## Instructions to follow
Output the listing below verbatim, without images.

────

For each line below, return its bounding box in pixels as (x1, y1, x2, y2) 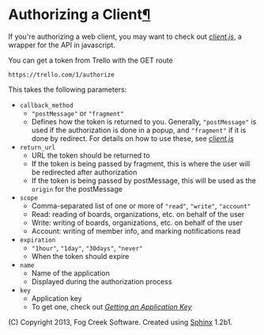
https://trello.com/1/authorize (8, 70, 115, 78)
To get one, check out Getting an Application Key (31, 302, 192, 311)
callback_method (19, 101, 74, 109)
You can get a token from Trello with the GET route (8, 55, 174, 65)
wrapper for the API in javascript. (8, 40, 116, 49)
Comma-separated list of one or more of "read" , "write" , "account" (31, 200, 251, 211)
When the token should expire (31, 251, 130, 261)
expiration (19, 236, 56, 244)
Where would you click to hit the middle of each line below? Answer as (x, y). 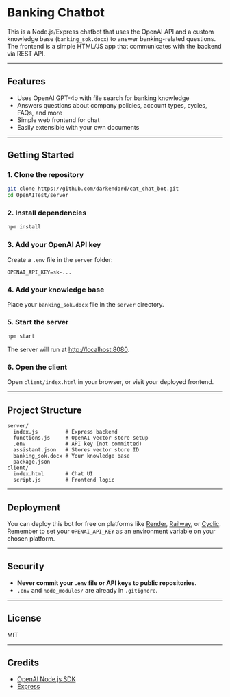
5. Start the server (38, 322)
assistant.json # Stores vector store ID (76, 450)
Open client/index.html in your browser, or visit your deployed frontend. (111, 382)
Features (26, 81)
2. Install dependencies (47, 213)
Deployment (34, 507)
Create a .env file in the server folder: (60, 259)
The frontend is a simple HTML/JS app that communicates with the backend (114, 46)
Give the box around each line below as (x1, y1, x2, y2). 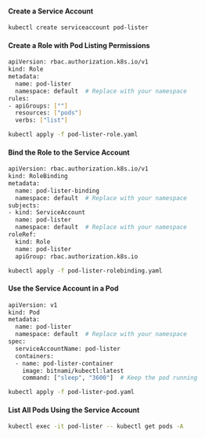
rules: (8, 94, 30, 102)
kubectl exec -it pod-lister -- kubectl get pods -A (8, 422, 184, 431)
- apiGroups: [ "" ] (8, 102, 68, 110)
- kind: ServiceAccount (8, 209, 86, 217)
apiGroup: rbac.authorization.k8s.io (15, 252, 138, 261)
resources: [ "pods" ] (15, 109, 82, 117)
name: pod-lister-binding (15, 187, 100, 195)
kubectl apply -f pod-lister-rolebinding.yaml (8, 267, 163, 275)
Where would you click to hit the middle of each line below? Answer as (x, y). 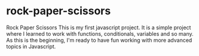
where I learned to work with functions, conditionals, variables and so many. (100, 33)
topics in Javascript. (31, 46)
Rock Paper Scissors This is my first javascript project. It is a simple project (99, 27)
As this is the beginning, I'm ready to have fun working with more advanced (99, 40)
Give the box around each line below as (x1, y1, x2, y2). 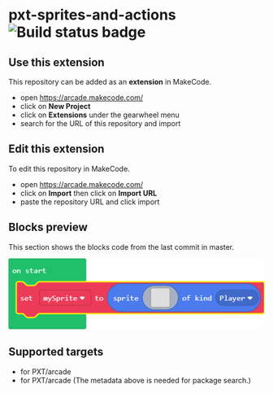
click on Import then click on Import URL (19, 188, 158, 198)
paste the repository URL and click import (19, 197, 160, 207)
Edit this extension (8, 142, 105, 156)
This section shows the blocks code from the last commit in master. (8, 242, 235, 251)
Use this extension (8, 55, 105, 69)
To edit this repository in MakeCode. (8, 164, 130, 173)
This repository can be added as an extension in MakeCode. (8, 77, 212, 86)
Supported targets (8, 345, 104, 359)
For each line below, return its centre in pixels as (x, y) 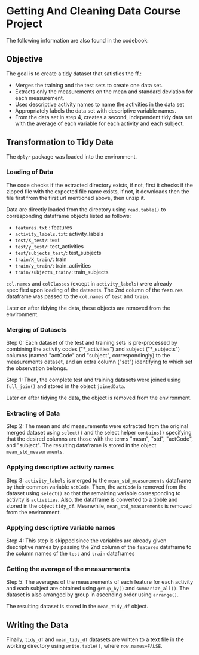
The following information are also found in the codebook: (78, 40)
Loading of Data (30, 172)
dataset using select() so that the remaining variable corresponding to (94, 493)
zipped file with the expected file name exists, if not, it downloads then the (98, 191)
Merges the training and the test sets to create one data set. (88, 85)
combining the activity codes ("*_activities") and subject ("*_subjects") (93, 349)
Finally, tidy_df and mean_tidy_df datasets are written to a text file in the (95, 639)
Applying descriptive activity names (60, 467)
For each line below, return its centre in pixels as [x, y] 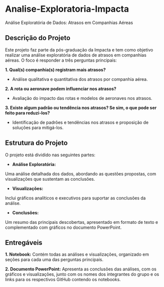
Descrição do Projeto [38, 38]
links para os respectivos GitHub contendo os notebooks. [63, 280]
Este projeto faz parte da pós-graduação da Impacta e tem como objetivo [79, 49]
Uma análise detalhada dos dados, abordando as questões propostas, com [81, 174]
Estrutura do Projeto [36, 143]
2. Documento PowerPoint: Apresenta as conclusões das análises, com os [81, 269]
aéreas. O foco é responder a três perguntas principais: [61, 60]
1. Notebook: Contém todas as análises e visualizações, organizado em [77, 254]

────

## Solution for this problem
For each line below, return its bounding box in pixels as (x1, y1, x2, y2) 
https://trello.com/1/authorize (8, 70, 115, 78)
To get one, check out Getting an Application Key (31, 302, 192, 311)
callback_method (19, 101, 74, 109)
You can get a token from Trello with the GET route (8, 55, 174, 65)
wrapper for the API in javascript. (8, 40, 116, 49)
Comma-separated list of one or more of "read" , "write" , "account" (31, 200, 251, 211)
When the token should expire (31, 251, 130, 261)
expiration (19, 236, 56, 244)
Where would you click to hit the middle of each line below? Answer as (x, y). 
5. Start the server (38, 322)
assistant.json # Stores vector store ID (76, 450)
Open client/index.html in your browser, or visit your deployed frontend. (111, 382)
Features (26, 81)
2. Install dependencies (47, 213)
Deployment (34, 507)
Create a .env file in the server folder: (60, 259)
The frontend is a simple HTML/JS app that communicates with the backend (114, 46)
Give the box around each line below as (x1, y1, x2, y2). 
rules: (8, 94, 30, 102)
kubectl exec -it pod-lister -- kubectl get pods -A (8, 422, 184, 431)
- apiGroups: [ "" ] (8, 102, 68, 110)
- kind: ServiceAccount (8, 209, 86, 217)
apiGroup: rbac.authorization.k8s.io (15, 252, 138, 261)
resources: [ "pods" ] (15, 109, 82, 117)
name: pod-lister-binding (15, 187, 100, 195)
kubectl apply -f pod-lister-rolebinding.yaml (8, 267, 163, 275)
Where would you click to hit the middle of each line below? Answer as (x, y). 
where I learned to work with functions, conditionals, variables and so many. (100, 33)
topics in Javascript. (31, 46)
Rock Paper Scissors This is my first javascript project. It is a simple project (99, 27)
As this is the beginning, I'm ready to have fun working with more advanced (99, 40)
Give the box around each line below as (x1, y1, x2, y2). 
click on Import then click on Import URL (19, 188, 158, 198)
paste the repository URL and click import (19, 197, 160, 207)
Edit this extension (8, 142, 105, 156)
This section shows the blocks code from the last commit in master. (8, 242, 235, 251)
Use this extension (8, 55, 105, 69)
To edit this repository in MakeCode. (8, 164, 130, 173)
This repository can be added as an extension in MakeCode. (8, 77, 212, 86)
Supported targets (8, 345, 104, 359)
For each line below, return its centre in pixels as (x, y) 
The following information are also found in the codebook: (78, 40)
Loading of Data (30, 172)
dataset using select() so that the remaining variable corresponding to (94, 493)
zipped file with the expected file name exists, if not, it downloads then the (98, 191)
Merges the training and the test sets to create one data set. (88, 85)
combining the activity codes ("*_activities") and subject ("*_subjects") (93, 349)
Finally, tidy_df and mean_tidy_df datasets are written to a text file in the (95, 639)
Applying descriptive activity names (60, 467)
For each line below, return its centre in pixels as [x, y] 
Descrição do Projeto [38, 38]
links para os respectivos GitHub contendo os notebooks. [63, 280]
Este projeto faz parte da pós-graduação da Impacta e tem como objetivo [79, 49]
Uma análise detalhada dos dados, abordando as questões propostas, com [81, 174]
Estrutura do Projeto [36, 143]
2. Documento PowerPoint: Apresenta as conclusões das análises, com os [81, 269]
aéreas. O foco é responder a três perguntas principais: [61, 60]
1. Notebook: Contém todas as análises e visualizações, organizado em [77, 254]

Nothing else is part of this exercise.